The new setup will use a CH soft start.
If this was a part winding starting motor then I believe the run connections would be L1 to 1&6&7&12,...L2 to 2&4&8&10,....L3 to 3&5&9&11.
My motor shop suggests that I connect the motor as a standard 12 lead delta motor with the following connections, L1 to 1&12,...L2 to 2&12, L3 to 3&11, and 4&7.....5&8....6&9.
Does anyone have experience with this changeover?
Which connection is best?


----------



## don_resqcapt19 (Jul 18, 2010)

How do those connections indicate a part winding start?
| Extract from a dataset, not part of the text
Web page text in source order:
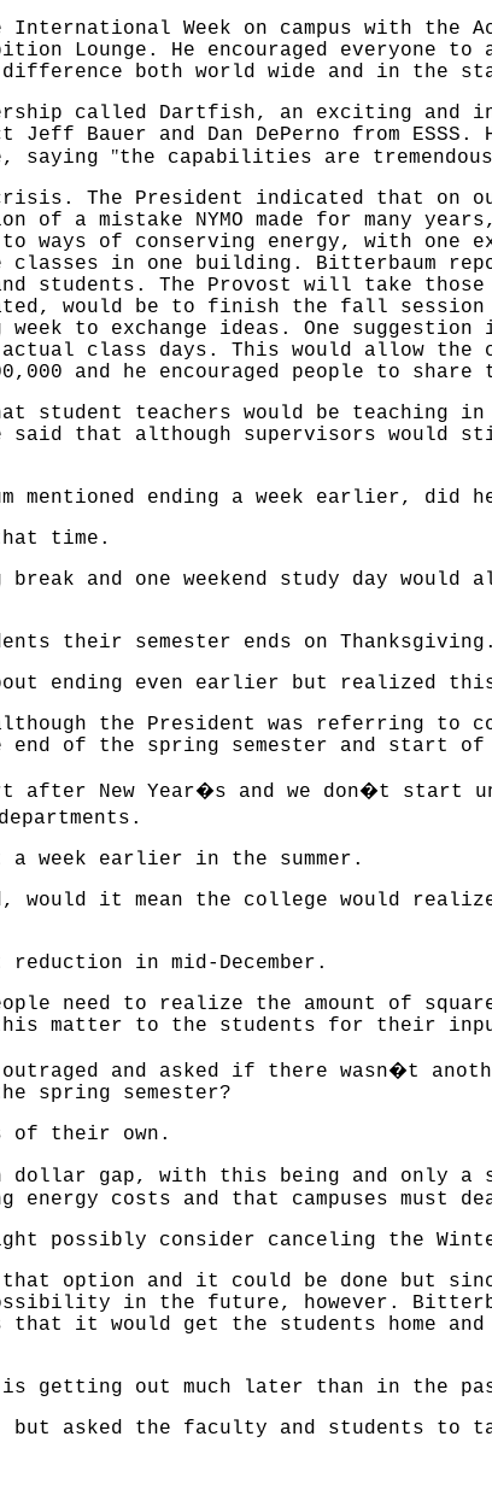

To me they indicate a dual voltage motor connected for low voltage. The connections from the motor shop suggest a connection for the higher voltage.


----------



## Handasee (Dec 18, 2009)

don_resqcapt19 said:


> How do those connections indicate a part winding start? To me they indicate a dual voltage motor connected for low voltage. The connections from the motor shop suggest a connection for the higher voltage.


The motor is rated for 575 Volts. I was able to talk to the person that pulled the dust collector from the old plant and he confirmed it was 575 volts. 
The grouping of the leads that I originally posted was done by a rewind shop.
The tape used was not the type an electrician would have readily available. 
I see what you are implying. My problem is to confirm one or the other.


----------



## micromind (Aug 11, 2007)

Since the motor was rewound for 575, and it'd 12 lead, there are only two ways it was done. 

All 12 lead motors are dual voltage. The rewind could have been for 288/575 or 575/1150. Of course, neither 288 or 1150 exist, so the question is whether 575 is the low voltage connection or the high. 

All 12 lead motors can be part-winding started on low voltage only. Therefore, there would be no useful reason to wind it 288/575. I strongly suspect it is wound 575/1150. 

One way to know for sure would be to connect it for high voltage, blast it with some 575 and see what happens. If it is indeed wound 575/1150, it will produce about 1/3 of its normal HP. Since it is driving a blower, it won't come up to full speed, but as long as it isn't run for more than a few minutes it won't be damaged. The current when starting will be around 200-300 amps, maybe less.

If the above test proves true, re-connect it for low voltage. It should start up more like normal, and the starting current will be 500-600 amps. Running current will be around 95 or a bit less. 

Rob

P.S. The part-winding connection is....L1=1&6, L2=2&4, L3=3&5 for starting, L1=1,6,7,12; L2=2,4,8,10; L3=3,5,9,11 for run.


----------



## don_resqcapt19 (Jul 18, 2010)

Not sure if there is a common system that would supply 287 volts, so with 12 leads this may be intended for wye start, delta run. I guess you would have to go with what the rewinding shop says.


----------



## Motorwinder (Dec 30, 2010)

Your connection is right. This is a 12 lead, single voltage motor. They are normally delta run motors. 
The reason manufactures make 12 lead, single voltage motors, are so you can use part winding start, or wye-delta start. So if you're running a soft starter, your connection is right.

The easiest way to tell is, if it has only one voltage rating on the name plate.

Edit: Your connection, not the motor shops.
1,6,7,12 / 2,4,8,10 / 3,5,9,11

this post is old, so you probably already know this..


----------